Don’t let the cover fool you on this one — while the designers would have you believe Joe Lansdale’s All the Earth, Thrown to the Sky is a contemporary rural novel, it’s not. It’s a historical novel, set during the depths of the Dust Bowl and the Great Depression. This is Lansdale’s first young adult novel, though he has published a host of titles for the adult audience, and that writing experience shines through.

Jack Catcher’s mom dies from an illness (most likely something respiratory-related) when the story starts, and within seconds, we’re also introduced to Jack’s father, who has taken his own life. His father didn’t want to live without his mother, and left a note proclaiming his love for Jack but his inability to carry on. Immediately after meeting Jack’s two dead parents, we’re also tossed into a raging dust storm. Lansdale gives us no breathing room, much like he gives none to Jack. Now all Jack wants to do is get out of town as quick as possible. He has no reason to be here in the middle of Oklahoma anymore.

When the storm passes, Jack’s confronted with a former classmate, Jane, and her little brother Tony, and he learns that they, too, have recently lost their parents. They also want to get out of dodge as fast as they can, but unlike Jack, they have a plan. One of their neighbors, an old man, has also just died (do you sense a theme here?) and Jane knows that he’s got a car. She also somehow had a hunch that Jack might know how to drive, and if they teamed up, they could borrow the car and finally be free. Jack, desperate, agrees to this, and the three are soon in a moving vehicle, leaving the dust-covered plains of Oklahoma behind them.

While Jack suggests going to California, where so many others have found their fortune and new lives, Jane has other plans. She suggests going southeast to Tyler, Texas, where she and Tony have relatives. Going there would ensure a place for them to stay and would get them far enough from where they are.
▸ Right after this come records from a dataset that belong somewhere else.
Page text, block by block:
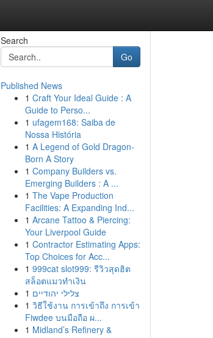
Search
Go
Published News
1 Craft Your Ideal Guide : A
Guide to Perso...
1 ufagem168: Saiba de
Nossa História
1 A Legend of Gold Dragon-
Born A Story
1 Company Builders vs.
Emerging Builders : A ...
1 The Vape Production
Facilities: A Expanding Ind...
1 Arcane Tattoo & Piercing:
Your Liverpool Guide
1 Contractor Estimating Apps:
Top Choices for Acc...
1 999cat slot999: รีวิวสุดฮิต
สล็อตแมวทำเงิน
1 צלילי יהודיים
1 วิธีใช้งาน การเข้าถึง การเข้า
Fiwdee บนมือถือ ผ...
1 Midland’s Refinery &
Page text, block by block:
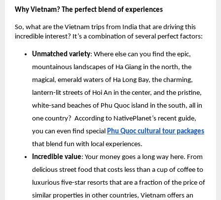
Why Vietnam? The perfect blend of experiences
So, what are the Vietnam trips from India that are driving this
incredible interest? It’s a combination of several perfect factors:
Unmatched variety: Where else can you find the epic,
mountainous landscapes of Ha Giang in the north, the
magical, emerald waters of Ha Long Bay, the charming,
lantern-lit streets of Hoi An in the center, and the pristine,
white-sand beaches of Phu Quoc island in the south, all in
one country? According to NativePlanet’s recent guide,
you can even find special Phu Quoc cultural tour packages
that blend fun with local experiences.
Incredible value: Your money goes a long way here. From
delicious street food that costs less than a cup of coffee to
luxurious five-star resorts that are a fraction of the price of
similar properties in other countries, Vietnam offers an
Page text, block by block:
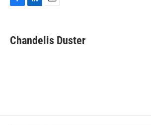
e
b
k
e
i
l
Chandelis Duster
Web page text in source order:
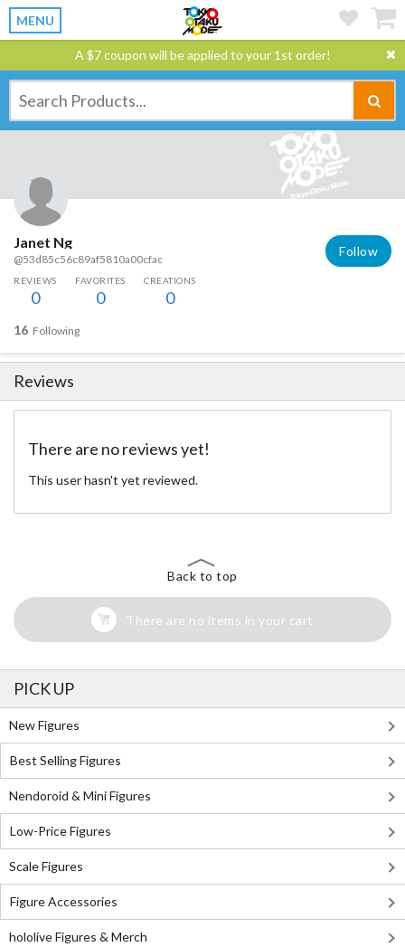
MENU
A $7 coupon will be applied to your 1st order!
Janet Ng
@53d85c56c89af5810a00cfac
Follow
REVIEWS
0
FAVORITES
0
CREATIONS
0
16 Following
Reviews
There are no reviews yet!
This user hasn't yet reviewed.
Back to top
There are no items in your cart
PICK UP
New Figures
Best Selling Figures
Nendoroid & Mini Figures
Low-Price Figures
Scale Figures
Figure Accessories
hololive Figures & Merch
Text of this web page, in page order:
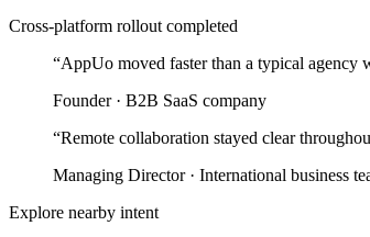
Cross-platform rollout completed
“AppUo moved faster than a typical agency
Founder· B2B SaaS company
“Remote collaboration stayed clear
Managing Director· International business
Explore nearby intent
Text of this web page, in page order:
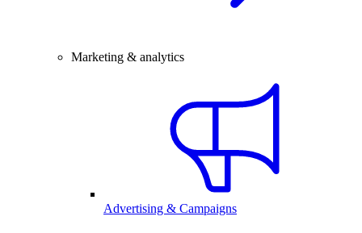
Marketing & analytics
Advertising & Campaigns
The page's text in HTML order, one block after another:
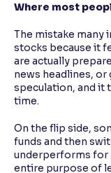
Where most
The mistake many
stocks because it
are actually
news headlines,
speculation, and it
time.
On the flip side,
funds and then
underperforms for
entire purpose of
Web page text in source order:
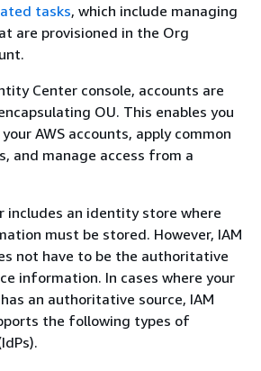
tasks, which include managing
are provisioned in the Org
Center console, accounts are
OU. This enables you
AWS accounts, apply common
and manage access from a
includes an identity store where
must be stored. However, IAM
not have to be the authoritative
information. In cases where your
an authoritative source, IAM
the following types of

Except, as Jack and we as reader will learn, what Jane says might not always be the truth.

All the Earth, Thrown to the Sky is a book that is not only realistic in terms of depicting the harsh world of the Great Depression and the heavy, brutal air of the Dust Bowl, but it depicts realistically the relationships that develop among those who are desperate. What stood out to me immediately was the utter drive to live that Jack has — while Jane and Tony also portray this, it’s Jack’s voice the story is told through, and it’s with his story I felt this drive. The weakness Jack’s father showed in the face of losing his wife stands to be the thing that keeps Jack fighting forward; he doesn’t want to be weak and he doesn’t want to give up. He knows that through his own strength he can change his life and do so for the better. He knows it won’t be easy, but he’s willing to give it a chance.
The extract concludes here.